# Finally



## Janet Merai (Jul 26, 2005)

Well, to say, I am quite glad that FA is down.
Ever notice all those pointless arguments and pleads for help and guilt trips on the main page?

I am seriously getting sick of this entire "i'm right, you're wrong" thing.

IF you people WANT to be mature, stop letting people get to you and consider things that is quite useful.

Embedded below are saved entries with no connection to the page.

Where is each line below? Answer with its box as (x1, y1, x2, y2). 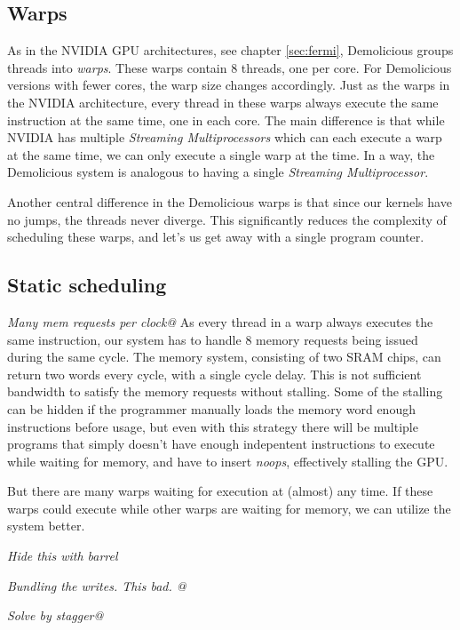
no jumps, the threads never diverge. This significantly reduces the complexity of (7, 210, 447, 228)
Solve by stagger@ (7, 606, 104, 625)
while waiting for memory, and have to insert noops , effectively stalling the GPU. (7, 451, 448, 470)
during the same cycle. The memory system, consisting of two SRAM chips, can (7, 347, 441, 366)
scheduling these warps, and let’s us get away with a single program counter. (7, 227, 424, 246)
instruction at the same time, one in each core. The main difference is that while (7, 110, 445, 129)
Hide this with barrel (7, 546, 118, 565)
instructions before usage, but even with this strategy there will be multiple (7, 417, 418, 435)

Jheryn, another member was right, doing a layout is FAR worse than fixing security holes, which is an excuse to not do them.
But its not my job to tell you what to do, this is what you want to do.

As for me, I am highly disliking all these server breakups and sh* that happens, not that i'm complaining, but, I may be moving to my own site for my own art.

Anyways, I think you should be more concerned about security holes rather than break another hole where it doesn't exist.

This is coming from someone who has at least 14 years of internet and programming experience, meaning me.

Right now, I am more concerned, on my own site, about fixing pages up rather than present a disguise which people can see later.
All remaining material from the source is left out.